▶ _ACTIVITY_
Reproduce, exactly, the lines of the material below from the line containing "we played, it" through the line containing "about connecting savvy shoppers with", with both end lines included and nothing else.

++++++++++++++++++++

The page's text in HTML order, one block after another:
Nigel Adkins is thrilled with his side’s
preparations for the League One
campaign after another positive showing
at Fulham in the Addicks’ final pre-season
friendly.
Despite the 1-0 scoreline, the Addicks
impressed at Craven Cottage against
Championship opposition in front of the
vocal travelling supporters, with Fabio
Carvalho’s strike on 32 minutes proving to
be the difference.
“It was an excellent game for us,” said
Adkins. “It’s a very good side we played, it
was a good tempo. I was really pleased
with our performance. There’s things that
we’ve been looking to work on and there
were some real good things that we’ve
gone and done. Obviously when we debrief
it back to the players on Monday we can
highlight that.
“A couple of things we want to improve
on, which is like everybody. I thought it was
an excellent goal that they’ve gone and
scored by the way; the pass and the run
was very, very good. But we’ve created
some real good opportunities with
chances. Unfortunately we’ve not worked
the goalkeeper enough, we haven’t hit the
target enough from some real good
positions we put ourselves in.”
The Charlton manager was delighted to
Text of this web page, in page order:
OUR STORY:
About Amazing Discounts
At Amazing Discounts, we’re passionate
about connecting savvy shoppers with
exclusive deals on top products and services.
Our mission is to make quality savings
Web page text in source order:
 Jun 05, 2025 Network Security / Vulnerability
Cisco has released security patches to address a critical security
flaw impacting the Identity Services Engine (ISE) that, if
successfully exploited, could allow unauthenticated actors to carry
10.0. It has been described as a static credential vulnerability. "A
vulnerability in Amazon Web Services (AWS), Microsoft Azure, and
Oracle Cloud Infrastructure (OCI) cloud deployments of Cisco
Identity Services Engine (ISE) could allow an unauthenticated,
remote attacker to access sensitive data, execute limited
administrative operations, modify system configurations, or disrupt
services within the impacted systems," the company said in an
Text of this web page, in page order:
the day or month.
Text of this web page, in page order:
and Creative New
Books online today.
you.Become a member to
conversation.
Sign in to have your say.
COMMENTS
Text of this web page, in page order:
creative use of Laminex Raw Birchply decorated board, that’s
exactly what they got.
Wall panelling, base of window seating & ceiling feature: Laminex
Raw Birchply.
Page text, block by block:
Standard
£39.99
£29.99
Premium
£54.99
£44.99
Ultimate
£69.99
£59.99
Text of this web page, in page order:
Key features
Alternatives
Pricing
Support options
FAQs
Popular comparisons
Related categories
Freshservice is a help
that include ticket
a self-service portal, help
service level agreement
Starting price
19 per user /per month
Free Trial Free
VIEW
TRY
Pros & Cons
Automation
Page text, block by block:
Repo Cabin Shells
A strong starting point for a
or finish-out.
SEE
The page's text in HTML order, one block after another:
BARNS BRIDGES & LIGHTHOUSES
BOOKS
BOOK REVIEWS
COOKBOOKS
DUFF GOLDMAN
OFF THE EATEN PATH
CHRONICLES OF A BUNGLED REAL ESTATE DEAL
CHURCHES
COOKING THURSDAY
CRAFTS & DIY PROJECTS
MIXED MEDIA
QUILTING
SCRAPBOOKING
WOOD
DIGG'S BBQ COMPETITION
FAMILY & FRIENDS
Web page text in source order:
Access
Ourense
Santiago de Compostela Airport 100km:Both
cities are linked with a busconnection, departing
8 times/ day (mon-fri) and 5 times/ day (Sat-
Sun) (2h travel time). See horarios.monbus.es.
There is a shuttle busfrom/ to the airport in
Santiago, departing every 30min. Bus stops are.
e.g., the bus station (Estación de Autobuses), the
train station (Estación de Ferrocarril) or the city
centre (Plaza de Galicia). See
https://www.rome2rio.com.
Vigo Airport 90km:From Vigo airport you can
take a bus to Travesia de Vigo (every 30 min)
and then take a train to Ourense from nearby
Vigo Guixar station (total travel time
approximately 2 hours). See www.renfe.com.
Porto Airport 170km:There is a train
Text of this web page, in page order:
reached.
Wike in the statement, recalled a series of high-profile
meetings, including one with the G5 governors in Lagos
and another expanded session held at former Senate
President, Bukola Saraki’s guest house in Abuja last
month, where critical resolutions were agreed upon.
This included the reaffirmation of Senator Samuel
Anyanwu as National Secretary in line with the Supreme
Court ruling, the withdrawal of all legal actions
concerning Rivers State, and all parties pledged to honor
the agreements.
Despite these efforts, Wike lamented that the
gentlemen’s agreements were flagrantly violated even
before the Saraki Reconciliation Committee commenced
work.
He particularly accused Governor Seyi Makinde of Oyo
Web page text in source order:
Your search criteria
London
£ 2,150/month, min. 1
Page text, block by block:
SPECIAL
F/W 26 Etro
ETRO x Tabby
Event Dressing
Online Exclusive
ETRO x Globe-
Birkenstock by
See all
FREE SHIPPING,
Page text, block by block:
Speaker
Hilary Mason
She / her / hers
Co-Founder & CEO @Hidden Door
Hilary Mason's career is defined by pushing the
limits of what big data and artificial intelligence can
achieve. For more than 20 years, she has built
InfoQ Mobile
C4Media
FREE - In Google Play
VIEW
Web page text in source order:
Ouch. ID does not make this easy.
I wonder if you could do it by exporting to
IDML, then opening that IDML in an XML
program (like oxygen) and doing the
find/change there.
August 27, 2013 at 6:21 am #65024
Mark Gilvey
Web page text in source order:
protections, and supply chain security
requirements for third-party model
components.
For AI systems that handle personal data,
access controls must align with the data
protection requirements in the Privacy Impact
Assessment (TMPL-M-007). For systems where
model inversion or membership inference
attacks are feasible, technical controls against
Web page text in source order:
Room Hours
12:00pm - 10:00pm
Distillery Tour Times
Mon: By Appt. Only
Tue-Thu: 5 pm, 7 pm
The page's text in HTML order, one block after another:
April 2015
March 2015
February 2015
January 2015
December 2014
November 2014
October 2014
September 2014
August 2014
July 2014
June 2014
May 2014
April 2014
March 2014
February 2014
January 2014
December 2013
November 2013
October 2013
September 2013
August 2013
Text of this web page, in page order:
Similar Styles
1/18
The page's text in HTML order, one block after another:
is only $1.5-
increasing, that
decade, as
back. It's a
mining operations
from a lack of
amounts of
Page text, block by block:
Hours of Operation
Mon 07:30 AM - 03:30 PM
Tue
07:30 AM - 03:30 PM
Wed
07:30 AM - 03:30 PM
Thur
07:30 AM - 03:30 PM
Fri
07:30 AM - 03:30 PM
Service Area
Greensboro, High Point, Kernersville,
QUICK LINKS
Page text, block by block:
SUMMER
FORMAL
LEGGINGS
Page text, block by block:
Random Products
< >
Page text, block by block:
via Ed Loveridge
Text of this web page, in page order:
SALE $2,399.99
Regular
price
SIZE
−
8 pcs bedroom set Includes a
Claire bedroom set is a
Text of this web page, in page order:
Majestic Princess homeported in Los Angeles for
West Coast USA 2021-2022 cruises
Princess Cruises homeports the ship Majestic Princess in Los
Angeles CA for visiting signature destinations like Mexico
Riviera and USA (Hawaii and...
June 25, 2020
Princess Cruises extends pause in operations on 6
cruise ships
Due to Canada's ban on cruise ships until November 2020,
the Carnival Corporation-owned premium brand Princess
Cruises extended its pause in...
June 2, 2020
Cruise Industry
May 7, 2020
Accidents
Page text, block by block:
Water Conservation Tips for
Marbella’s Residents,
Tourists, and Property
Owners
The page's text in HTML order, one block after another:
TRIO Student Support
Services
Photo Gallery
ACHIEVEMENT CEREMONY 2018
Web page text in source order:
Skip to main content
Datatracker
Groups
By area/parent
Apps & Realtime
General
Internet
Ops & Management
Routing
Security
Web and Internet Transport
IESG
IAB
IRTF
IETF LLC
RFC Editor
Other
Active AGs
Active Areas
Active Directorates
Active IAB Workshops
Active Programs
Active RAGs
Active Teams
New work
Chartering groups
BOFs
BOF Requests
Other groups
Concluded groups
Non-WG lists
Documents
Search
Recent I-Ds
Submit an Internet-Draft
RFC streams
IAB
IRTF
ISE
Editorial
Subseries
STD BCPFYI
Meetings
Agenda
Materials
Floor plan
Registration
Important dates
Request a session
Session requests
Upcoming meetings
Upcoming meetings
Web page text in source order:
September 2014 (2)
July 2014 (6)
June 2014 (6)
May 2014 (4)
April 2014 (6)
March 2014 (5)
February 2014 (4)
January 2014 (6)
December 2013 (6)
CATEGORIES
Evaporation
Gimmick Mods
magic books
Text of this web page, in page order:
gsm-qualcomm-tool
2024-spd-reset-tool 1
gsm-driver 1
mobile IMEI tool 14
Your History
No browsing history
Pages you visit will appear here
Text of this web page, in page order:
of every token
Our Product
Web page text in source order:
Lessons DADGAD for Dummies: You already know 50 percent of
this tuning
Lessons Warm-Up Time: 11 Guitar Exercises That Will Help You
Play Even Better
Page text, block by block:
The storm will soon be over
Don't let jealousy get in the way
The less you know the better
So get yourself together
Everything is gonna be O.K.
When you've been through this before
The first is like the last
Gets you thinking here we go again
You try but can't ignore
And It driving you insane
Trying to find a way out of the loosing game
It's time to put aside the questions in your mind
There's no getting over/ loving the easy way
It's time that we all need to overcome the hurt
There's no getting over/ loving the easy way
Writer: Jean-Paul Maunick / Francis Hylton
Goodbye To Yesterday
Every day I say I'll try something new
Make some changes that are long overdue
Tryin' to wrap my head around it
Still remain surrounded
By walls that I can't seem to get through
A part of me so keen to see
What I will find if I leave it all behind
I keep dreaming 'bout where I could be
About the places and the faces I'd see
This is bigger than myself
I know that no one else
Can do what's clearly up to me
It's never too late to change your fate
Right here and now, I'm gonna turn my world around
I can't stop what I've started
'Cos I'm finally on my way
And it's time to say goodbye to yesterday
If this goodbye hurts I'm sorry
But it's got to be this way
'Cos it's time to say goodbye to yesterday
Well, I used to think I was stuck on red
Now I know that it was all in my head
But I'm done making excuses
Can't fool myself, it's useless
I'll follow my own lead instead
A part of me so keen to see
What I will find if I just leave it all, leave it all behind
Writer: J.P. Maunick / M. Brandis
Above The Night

++++++++++++++++++++

▶ _EXERCISE SOLUTION_
Adkins. “It’s a very good side we played, it
was a good tempo. I was really pleased
with our performance. There’s things that
we’ve been looking to work on and there
were some real good things that we’ve
gone and done. Obviously when we debrief
it back to the players on Monday we can
highlight that.
“A couple of things we want to improve
on, which is like everybody. I thought it was
an excellent goal that they’ve gone and
scored by the way; the pass and the run
was very, very good. But we’ve created
some real good opportunities with
chances. Unfortunately we’ve not worked
the goalkeeper enough, we haven’t hit the
target enough from some real good
positions we put ourselves in.”
The Charlton manager was delighted to
Text of this web page, in page order:
OUR STORY:
About Amazing Discounts
At Amazing Discounts, we’re passionate
about connecting savvy shoppers with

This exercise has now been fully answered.